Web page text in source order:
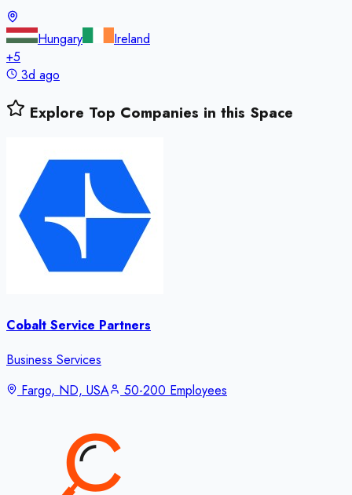
Hungary
Ireland
+5
3d ago
Explore Top Companies in this Space
Cobalt Service Partners
Business Services
Fargo, ND, USA
50-200 Employees
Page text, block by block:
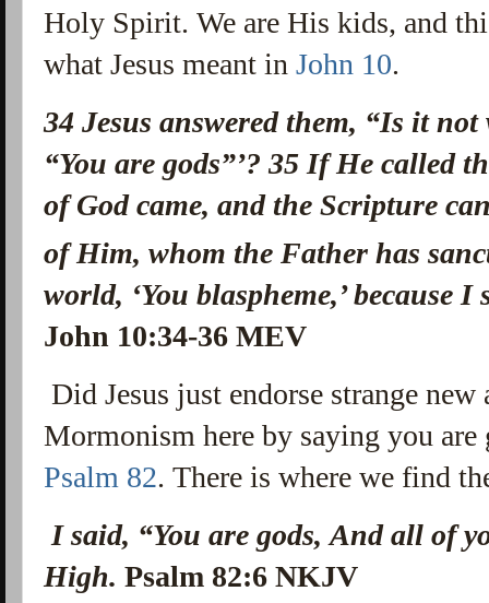
Holy Spirit. We are His kids, and
what Jesus meant inJohn 10.
34Jesus answered them, “Is it not
“You are gods”’? 35If He called
of God came, and the Scripture
of Him, whom the Father has
world, ‘You blaspheme,’ because
John 10:34-36 MEV
Did Jesus just endorse strange
Mormonism here by saying you
Psalm 82. There is where we find
I said, “You are gods, And all of
High. Psalm 82:6 NKJV
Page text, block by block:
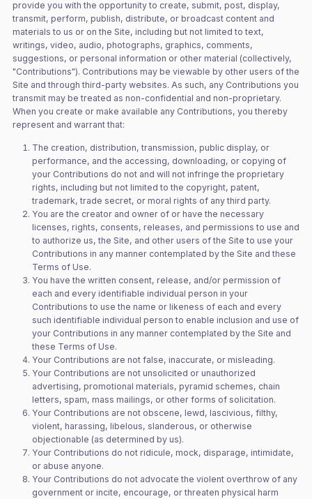
provide you with the opportunity to create, submit, post, display,
transmit, perform, publish, distribute, or broadcast content and
materials to us or on the Site, including but not limited to text,
writings, video, audio, photographs, graphics, comments,
suggestions, or personal information or other material (collectively,
"Contributions"). Contributions may be viewable by other users of the
Site and through third-party websites. As such, any Contributions you
transmit may be treated as non-confidential and non-proprietary.
When you create or make available any Contributions, you thereby
represent and warrant that:
The creation, distribution, transmission, public display, or
performance, and the accessing, downloading, or copying of
your Contributions do not and will not infringe the proprietary
rights, including but not limited to the copyright, patent,
trademark, trade secret, or moral rights of any third party.
You are the creator and owner of or have the necessary
licenses, rights, consents, releases, and permissions to use and
to authorize us, the Site, and other users of the Site to use your
Contributions in any manner contemplated by the Site and these
Terms of Use.
You have the written consent, release, and/or permission of
each and every identifiable individual person in your
Contributions to use the name or likeness of each and every
such identifiable individual person to enable inclusion and use of
your Contributions in any manner contemplated by the Site and
these Terms of Use.
Your Contributions are not false, inaccurate, or misleading.
Your Contributions are not unsolicited or unauthorized
advertising, promotional materials, pyramid schemes, chain
letters, spam, mass mailings, or other forms of solicitation.
Your Contributions are not obscene, lewd, lascivious, filthy,
violent, harassing, libelous, slanderous, or otherwise
objectionable (as determined by us).
Your Contributions do not ridicule, mock, disparage, intimidate,
or abuse anyone.
Your Contributions do not advocate the violent overthrow of any
government or incite, encourage, or threaten physical harm
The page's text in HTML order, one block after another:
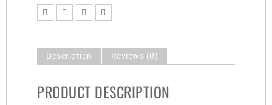
Description Reviews (0)
PRODUCT DESCRIPTION
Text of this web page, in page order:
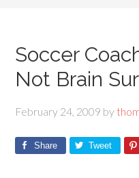
Soccer
Not Brain
February 24, 2009 by
Share Tweet
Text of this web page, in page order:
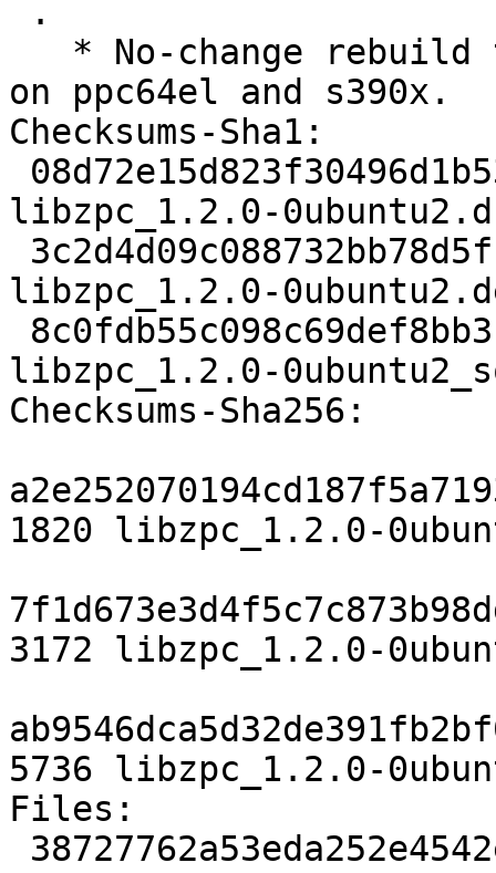
on ppc64el and s390x.
Checksums-Sha1:
libzpc_1.2.0-
libzpc_1.2.0-
libzpc_1.2.0-
Checksums-Sha256:
1820 libzpc_1.2.0-
3172 libzpc_1.2.0-
5736 libzpc_1.2.0-
Files:
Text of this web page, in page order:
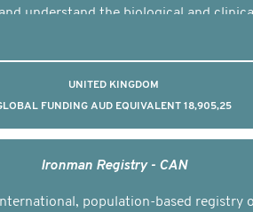
understand the biological and
UNITED KINGDOM
FUNDING AUD EQUIVALENT 18,905,25
Ironman Registry - CAN
international, population-based registry
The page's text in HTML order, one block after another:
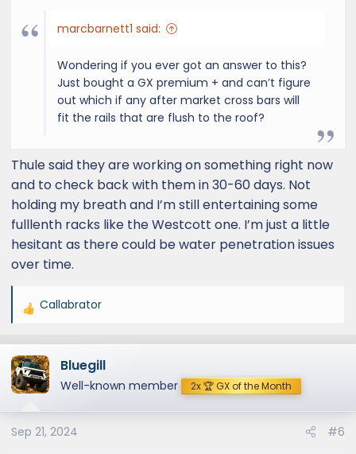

####

> [YOUR TASK]: Working from the entries above, reproduce exactly and only the lines beginning with the line that has "Psalm 82. There is where we find" and ending with the line that has "transmit, perform, publish, distribute, or"; omit all pictures.

> [ANSWER]:
Psalm 82. There is where we find
I said, “You are gods, And all of
High. Psalm 82:6 NKJV
Page text, block by block:
provide you with the opportunity to create, submit, post, display,
transmit, perform, publish, distribute, or broadcast content and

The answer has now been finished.